# TASK DIRECTIONS
Reproduce the records below exactly as they appear, omitting any pictures they contain.

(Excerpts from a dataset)
▬▬▬▬▬▬

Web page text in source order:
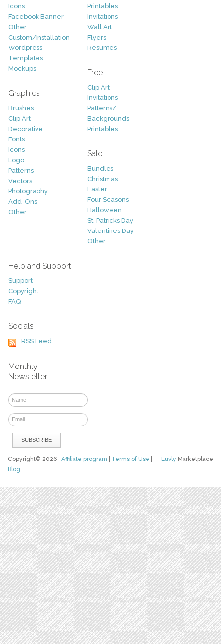
Icons
Facebook Banner
Other
Custom/Installation
Wordpress
Templates
Mockups
Graphics
Brushes
Clip Art
Decorative
Fonts
Icons
Logo
Patterns
Vectors
Photography
Add-Ons
Other
Printables
Invitations
Wall Art
Flyers
Resumes
Free
Clip Art
Invitations
Patterns/
Backgrounds
Printables
Sale
Bundles
Christmas
Easter
Four Seasons
Halloween
St. Patricks Day
Valentines Day
Other
Help and Support
Support
Copyright
FAQ
Socials
RSS Feed
Monthly
Newsletter
Luvly Marketplace
Copyright© 2026Affiliate program Terms of Use
Blog

▬▬▬▬▬▬

# RESPONSE BOX
Web page text in source order:
Icons
Facebook Banner
Other
Custom/Installation
Wordpress
Templates
Mockups
Graphics
Brushes
Clip Art
Decorative
Fonts
Icons
Logo
Patterns
Vectors
Photography
Add-Ons
Other
Printables
Invitations
Wall Art
Flyers
Resumes
Free
Clip Art
Invitations
Patterns/
Backgrounds
Printables
Sale
Bundles
Christmas
Easter
Four Seasons
Halloween
St. Patricks Day
Valentines Day
Other
Help and Support
Support
Copyright
FAQ
Socials
RSS Feed
Monthly
Newsletter
Luvly Marketplace
Copyright© 2026Affiliate program Terms of Use
Blog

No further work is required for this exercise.